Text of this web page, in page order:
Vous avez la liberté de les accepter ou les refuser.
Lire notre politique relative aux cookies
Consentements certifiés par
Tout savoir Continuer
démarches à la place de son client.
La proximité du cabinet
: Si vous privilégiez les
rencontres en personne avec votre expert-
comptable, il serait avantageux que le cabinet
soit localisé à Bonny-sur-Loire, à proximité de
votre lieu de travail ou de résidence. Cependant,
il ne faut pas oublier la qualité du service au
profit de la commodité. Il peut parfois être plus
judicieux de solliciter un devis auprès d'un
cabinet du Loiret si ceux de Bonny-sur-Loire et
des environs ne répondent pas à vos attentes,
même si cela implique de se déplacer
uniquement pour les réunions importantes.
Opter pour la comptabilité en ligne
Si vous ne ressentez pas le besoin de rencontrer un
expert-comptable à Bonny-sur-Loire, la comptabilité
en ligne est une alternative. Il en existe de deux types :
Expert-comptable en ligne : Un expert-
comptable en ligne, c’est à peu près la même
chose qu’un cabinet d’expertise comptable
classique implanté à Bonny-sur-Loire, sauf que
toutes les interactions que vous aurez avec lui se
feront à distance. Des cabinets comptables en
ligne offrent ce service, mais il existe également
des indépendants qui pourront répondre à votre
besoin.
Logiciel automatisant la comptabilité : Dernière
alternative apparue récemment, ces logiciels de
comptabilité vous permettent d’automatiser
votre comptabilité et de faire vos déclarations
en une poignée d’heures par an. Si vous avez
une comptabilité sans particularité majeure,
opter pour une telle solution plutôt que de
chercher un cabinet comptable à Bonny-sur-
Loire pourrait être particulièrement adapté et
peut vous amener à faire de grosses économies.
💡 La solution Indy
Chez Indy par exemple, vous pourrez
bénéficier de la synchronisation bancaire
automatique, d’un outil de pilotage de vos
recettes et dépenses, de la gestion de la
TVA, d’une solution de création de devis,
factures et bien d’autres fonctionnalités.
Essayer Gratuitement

> EXERCISE REQUIREMENTS: Find "solution" in the preceding records. Copy each line that holds it.

> ANSWER TO THIS PROBLEM:
opter pour une telle solution plutôt que de
💡 La solution Indy
TVA, d’une solution de création de devis,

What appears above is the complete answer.